**EXERCISE DETAILS**
Write down exactly the lines from the one below that has "The page's text" to the end of the data, both ends included; the pictures should not appear in your copy.

Source data:

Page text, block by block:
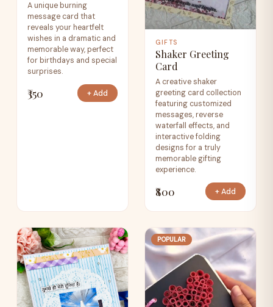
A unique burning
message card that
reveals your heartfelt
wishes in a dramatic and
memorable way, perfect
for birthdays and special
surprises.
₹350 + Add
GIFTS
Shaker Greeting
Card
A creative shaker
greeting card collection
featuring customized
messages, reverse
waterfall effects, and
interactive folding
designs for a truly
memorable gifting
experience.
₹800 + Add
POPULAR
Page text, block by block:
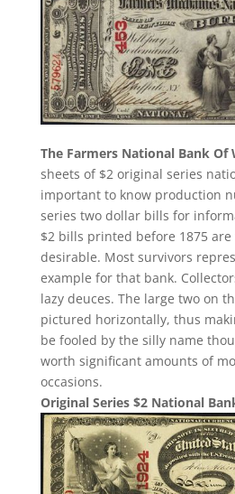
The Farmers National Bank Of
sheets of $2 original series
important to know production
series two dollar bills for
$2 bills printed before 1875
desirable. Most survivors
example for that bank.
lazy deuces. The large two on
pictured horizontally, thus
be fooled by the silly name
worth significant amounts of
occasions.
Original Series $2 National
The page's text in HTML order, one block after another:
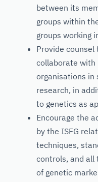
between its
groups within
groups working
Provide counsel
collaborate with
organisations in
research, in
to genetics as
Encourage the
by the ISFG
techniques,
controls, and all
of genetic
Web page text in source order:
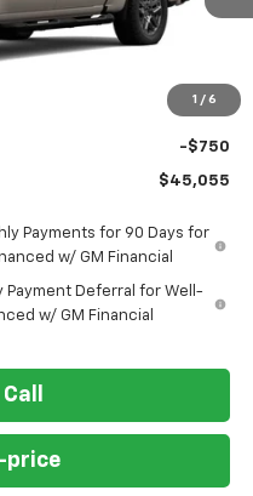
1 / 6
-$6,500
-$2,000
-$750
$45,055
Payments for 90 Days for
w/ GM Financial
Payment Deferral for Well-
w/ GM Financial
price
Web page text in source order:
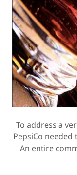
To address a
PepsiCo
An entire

**SOLUTION TO THE EXERCISE**
The page's text in HTML order, one block after another:
between its
groups within
groups working
Provide counsel
collaborate with
organisations in
research, in
to genetics as
Encourage the
by the ISFG
techniques,
controls, and all
of genetic
Web page text in source order:
1 / 6
-$6,500
-$2,000
-$750
$45,055
Payments for 90 Days for
w/ GM Financial
Payment Deferral for Well-
w/ GM Financial
price
Web page text in source order:
To address a
PepsiCo
An entire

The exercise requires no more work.